Reduce metrics from each slot to calculate the final metric. In the case of calculating a mean, this might mean adding up the per-slot sums and dividing the result by the per-slot counts.
Example implementation and usage:
class MyAvgMetricReducer(estimator.MetricReducer): def __init__(self): self.sum = 0 self.counts = 0 def accumulate(self, metric): self.sum += sum(metric) self.counts += 1 return self.sum, self.counts def cross_slot_reduce(self, per_slot_metrics): # per_slot_metrics is a list of (sum, counts) tuples # returned by the final self.accumulate() on each slot sums, counts = zip(*per_slot_metrics) return sum(sums) / sum(counts) def my_estimator_model_function(features, labels, mode): ... if mode == tf.estimator.ModeKeys.EVAL: my_avg_prediction = context.make_metric( metric=predictions, reducer=MyAvgMetricReducer(), numpy_dtype=np.float32 ) return tf.estimator.EstimatorSpec( mode, loss=loss, eval_metric_ops={"my_avg_prediction": my_avg_prediction}, )
See also:
context.make_metric()
.- abstract accumulate(metric: Any) Any ¶
accumulate is called for each batch in the evaluation dataset.
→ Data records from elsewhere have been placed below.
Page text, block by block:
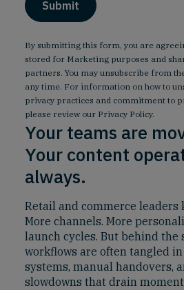
By submitting this form, you are
stored for Marketing purposes and
partners. You may unsubscribe from
any time. For information on how to
privacy practices and commitment to
please review our Privacy Policy.
Your teams are
Your content
always.
Retail and commerce leaders
More channels. More
launch cycles. But behind the
workflows are often tangled
systems, manual handovers,
slowdowns that drain
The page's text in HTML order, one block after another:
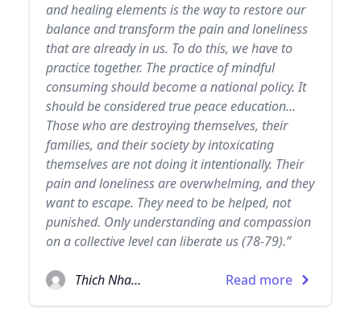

Batches will be distributed across slots, so accumulate will be called many times on each slot.
accumulate should return the accumulated state. After evaluation is complete, the final return value of accumulate will become an element of the per_slot_metrics argument to cross_slot_reduce.
In the example of the calculating a distributed mean, accumulate might keep a running sum and a count of metrics received:
def accumulate(self, metric): self.sum += metric self.count += 1 return self.sum, self.count
- abstract cross_slot_reduce(per_slot_metrics: List[Any]) Any ¶
cross_slot_reduce is called on the list of results from the final call to accumulate on each slot. per_slot_metrics will be a list of length N, where N is the number of slots in the trial (or 1 in non-distributed training). cross_slot_reduce must return the final metric.
In the example of calculating a distributed mean, cross_slot_reduce might receive a list of (sum, count) tuples and it would calculate the overall mean.
def cross_slot_reduce(self, per_slot_metrics): sums, counts = zip(*per_slot_metrics) return np.array(sum(sums) / sum(counts))
determined.estimator.RunHook
¶
- class determined.estimator.RunHook¶
Abstract base class which extends SessionRunHook and is used to define callbacks that should execute during the lifetime of a EstimatorTrial.
Hooks should be passed in to Train Spec.
- on_checkpoint_end(checkpoint_dir: str) None ¶
Run after every checkpoint.
Warning
If distributed or parallel training is enabled, this callback is executed only on the chief GPU (rank = 0) which performs the checkpoint.
- on_checkpoint_load(checkpoint_dir: str) None ¶
Run at startup when the task environment starts up. If not resuming from checkpoint this is never called.
- on_trial_close() None ¶
Run when the trial close. This is the place users should execute post-trial cleanup.
determined.estimator.load_estimator_from_checkpoint_path
¶
- class determined.estimator.load_estimator_from_checkpoint_path(path: str, tags: Optional[List[str]] = None)¶
Loads a checkpoint written by an EstimatorTrial.
You should have already downloaded the checkpoint files, likely with
Checkpoint.download()
.The return type is a TensorFlow AutoTrackable object.
- Parameters
path (string) – Top level directory to load the checkpoint from.
tags (list string, optional) – Specifies which tags are loaded from the TensorFlow SavedModel. See documentation for tf.compat.v1.saved_model.load_v2.